GIVEN INFORMATION:

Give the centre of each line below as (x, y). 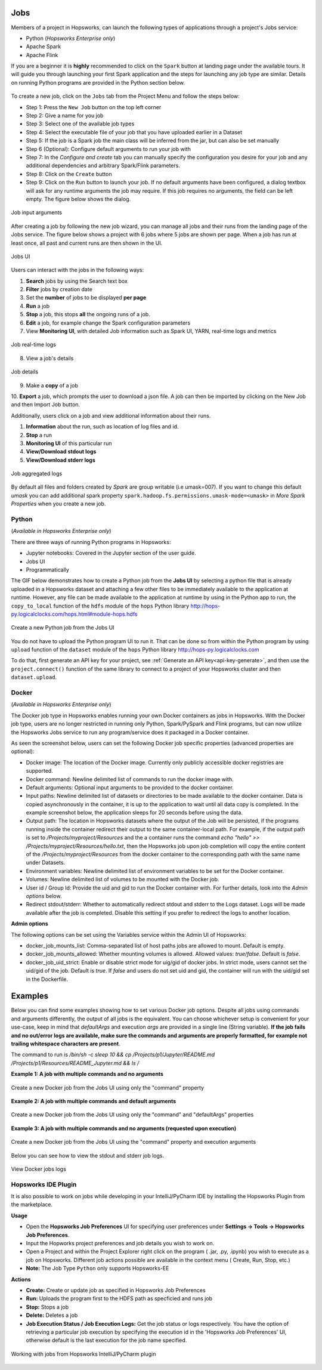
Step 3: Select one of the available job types (80, 124)
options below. (44, 896)
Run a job (38, 306)
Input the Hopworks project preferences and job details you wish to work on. (120, 1243)
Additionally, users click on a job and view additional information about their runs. (111, 415)
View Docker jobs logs (39, 1169)
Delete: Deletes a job (52, 1315)
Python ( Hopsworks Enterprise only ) (71, 38)
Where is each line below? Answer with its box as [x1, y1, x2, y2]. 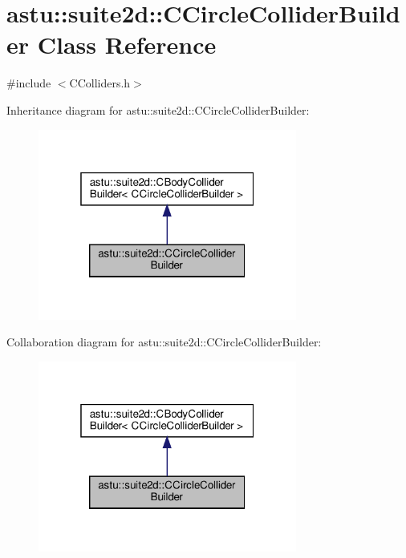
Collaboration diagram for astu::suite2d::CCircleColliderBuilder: [6, 334, 322, 350]
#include [6, 75, 51, 91]
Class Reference [37, 28, 217, 61]
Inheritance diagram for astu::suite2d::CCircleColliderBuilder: [6, 101, 310, 118]
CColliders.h [69, 75, 131, 91]
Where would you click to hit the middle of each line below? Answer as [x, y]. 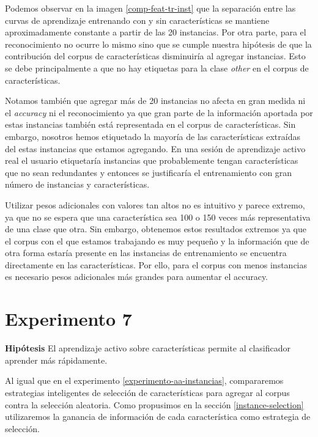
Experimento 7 [68, 319]
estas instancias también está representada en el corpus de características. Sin [150, 124]
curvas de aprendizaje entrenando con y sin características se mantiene [137, 20]
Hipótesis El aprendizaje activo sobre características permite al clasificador [148, 348]
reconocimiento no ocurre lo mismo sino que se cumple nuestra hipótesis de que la [158, 44]
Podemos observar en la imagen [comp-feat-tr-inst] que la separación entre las [150, 8]
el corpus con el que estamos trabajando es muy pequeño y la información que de [157, 241]
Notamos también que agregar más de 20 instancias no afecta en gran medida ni [155, 101]
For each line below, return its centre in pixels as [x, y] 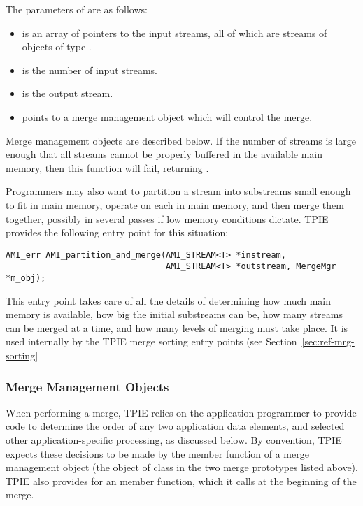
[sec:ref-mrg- [328, 341]
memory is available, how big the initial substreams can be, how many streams [174, 314]
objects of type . [57, 46]
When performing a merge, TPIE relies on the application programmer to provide [181, 412]
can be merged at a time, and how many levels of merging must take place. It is [177, 327]
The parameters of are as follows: [77, 9]
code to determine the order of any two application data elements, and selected [175, 426]
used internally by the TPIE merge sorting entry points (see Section [151, 341]

AIM OF THE TASK: Exact copy, no pictures: return the entries word for word.

RESPONSE TO THE TASK:
Give the centre of each line below as (x, y). 
Step 3: Select one of the available job types (80, 124)
options below. (44, 896)
Run a job (38, 306)
Input the Hopworks project preferences and job details you wish to work on. (120, 1243)
Additionally, users click on a job and view additional information about their runs. (111, 415)
View Docker jobs logs (39, 1169)
Delete: Deletes a job (52, 1315)
Python ( Hopsworks Enterprise only ) (71, 38)
Where is each line below? Answer with its box as [x1, y1, x2, y2]. 
Collaboration diagram for astu::suite2d::CCircleColliderBuilder: [6, 334, 322, 350]
#include [6, 75, 51, 91]
Class Reference [37, 28, 217, 61]
Inheritance diagram for astu::suite2d::CCircleColliderBuilder: [6, 101, 310, 118]
CColliders.h [69, 75, 131, 91]
Where would you click to hit the middle of each line below? Answer as [x, y]. 
Experimento 7 [68, 319]
estas instancias también está representada en el corpus de características. Sin [150, 124]
curvas de aprendizaje entrenando con y sin características se mantiene [137, 20]
Hipótesis El aprendizaje activo sobre características permite al clasificador [148, 348]
reconocimiento no ocurre lo mismo sino que se cumple nuestra hipótesis de que la [158, 44]
Podemos observar en la imagen [comp-feat-tr-inst] que la separación entre las [150, 8]
el corpus con el que estamos trabajando es muy pequeño y la información que de [157, 241]
Notamos también que agregar más de 20 instancias no afecta en gran medida ni [155, 101]
For each line below, return its centre in pixels as [x, y] 
[sec:ref-mrg- [328, 341]
memory is available, how big the initial substreams can be, how many streams [174, 314]
objects of type . [57, 46]
When performing a merge, TPIE relies on the application programmer to provide [181, 412]
can be merged at a time, and how many levels of merging must take place. It is [177, 327]
The parameters of are as follows: [77, 9]
code to determine the order of any two application data elements, and selected [175, 426]
used internally by the TPIE merge sorting entry points (see Section [151, 341]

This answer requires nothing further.